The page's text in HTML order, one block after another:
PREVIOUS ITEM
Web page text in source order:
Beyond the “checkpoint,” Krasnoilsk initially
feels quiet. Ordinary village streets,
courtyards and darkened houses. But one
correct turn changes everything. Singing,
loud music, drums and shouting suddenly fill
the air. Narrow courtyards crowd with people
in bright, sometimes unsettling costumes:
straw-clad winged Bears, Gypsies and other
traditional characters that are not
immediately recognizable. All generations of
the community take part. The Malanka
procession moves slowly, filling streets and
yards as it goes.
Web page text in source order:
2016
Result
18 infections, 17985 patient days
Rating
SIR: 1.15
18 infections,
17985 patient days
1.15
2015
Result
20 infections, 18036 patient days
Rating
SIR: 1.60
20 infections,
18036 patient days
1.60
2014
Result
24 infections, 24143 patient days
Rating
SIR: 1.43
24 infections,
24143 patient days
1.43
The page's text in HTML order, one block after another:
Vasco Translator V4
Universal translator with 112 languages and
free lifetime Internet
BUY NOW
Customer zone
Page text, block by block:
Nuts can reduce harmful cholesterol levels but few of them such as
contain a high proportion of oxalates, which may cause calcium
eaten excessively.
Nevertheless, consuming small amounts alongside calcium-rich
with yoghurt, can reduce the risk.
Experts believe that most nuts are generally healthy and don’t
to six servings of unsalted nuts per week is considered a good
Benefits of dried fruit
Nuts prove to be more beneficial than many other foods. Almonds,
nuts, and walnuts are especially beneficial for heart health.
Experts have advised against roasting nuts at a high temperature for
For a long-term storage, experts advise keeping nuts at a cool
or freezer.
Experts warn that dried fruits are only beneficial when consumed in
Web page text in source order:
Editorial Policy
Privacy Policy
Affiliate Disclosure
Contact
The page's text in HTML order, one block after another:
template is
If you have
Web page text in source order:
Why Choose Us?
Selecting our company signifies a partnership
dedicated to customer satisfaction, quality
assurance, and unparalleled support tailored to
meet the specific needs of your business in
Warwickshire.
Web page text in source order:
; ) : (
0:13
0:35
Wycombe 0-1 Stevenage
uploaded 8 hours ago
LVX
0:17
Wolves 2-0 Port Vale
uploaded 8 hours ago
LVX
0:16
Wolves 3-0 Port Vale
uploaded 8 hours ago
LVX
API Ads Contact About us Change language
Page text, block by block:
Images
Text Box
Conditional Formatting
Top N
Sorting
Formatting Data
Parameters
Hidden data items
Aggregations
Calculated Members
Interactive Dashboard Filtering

####

● Problem statement
Give the data again. Keep every line identical.

● Solution below
The page's text in HTML order, one block after another:
PREVIOUS ITEM
Web page text in source order:
Beyond the “checkpoint,” Krasnoilsk initially
feels quiet. Ordinary village streets,
courtyards and darkened houses. But one
correct turn changes everything. Singing,
loud music, drums and shouting suddenly fill
the air. Narrow courtyards crowd with people
in bright, sometimes unsettling costumes:
straw-clad winged Bears, Gypsies and other
traditional characters that are not
immediately recognizable. All generations of
the community take part. The Malanka
procession moves slowly, filling streets and
yards as it goes.
Web page text in source order:
2016
Result
18 infections, 17985 patient days
Rating
SIR: 1.15
18 infections,
17985 patient days
1.15
2015
Result
20 infections, 18036 patient days
Rating
SIR: 1.60
20 infections,
18036 patient days
1.60
2014
Result
24 infections, 24143 patient days
Rating
SIR: 1.43
24 infections,
24143 patient days
1.43
The page's text in HTML order, one block after another:
Vasco Translator V4
Universal translator with 112 languages and
free lifetime Internet
BUY NOW
Customer zone
Page text, block by block:
Nuts can reduce harmful cholesterol levels but few of them such as
contain a high proportion of oxalates, which may cause calcium
eaten excessively.
Nevertheless, consuming small amounts alongside calcium-rich
with yoghurt, can reduce the risk.
Experts believe that most nuts are generally healthy and don’t
to six servings of unsalted nuts per week is considered a good
Benefits of dried fruit
Nuts prove to be more beneficial than many other foods. Almonds,
nuts, and walnuts are especially beneficial for heart health.
Experts have advised against roasting nuts at a high temperature for
For a long-term storage, experts advise keeping nuts at a cool
or freezer.
Experts warn that dried fruits are only beneficial when consumed in
Web page text in source order:
Editorial Policy
Privacy Policy
Affiliate Disclosure
Contact
The page's text in HTML order, one block after another:
template is
If you have
Web page text in source order:
Why Choose Us?
Selecting our company signifies a partnership
dedicated to customer satisfaction, quality
assurance, and unparalleled support tailored to
meet the specific needs of your business in
Warwickshire.
Web page text in source order:
; ) : (
0:13
0:35
Wycombe 0-1 Stevenage
uploaded 8 hours ago
LVX
0:17
Wolves 2-0 Port Vale
uploaded 8 hours ago
LVX
0:16
Wolves 3-0 Port Vale
uploaded 8 hours ago
LVX
API Ads Contact About us Change language
Page text, block by block:
Images
Text Box
Conditional Formatting
Top N
Sorting
Formatting Data
Parameters
Hidden data items
Aggregations
Calculated Members
Interactive Dashboard Filtering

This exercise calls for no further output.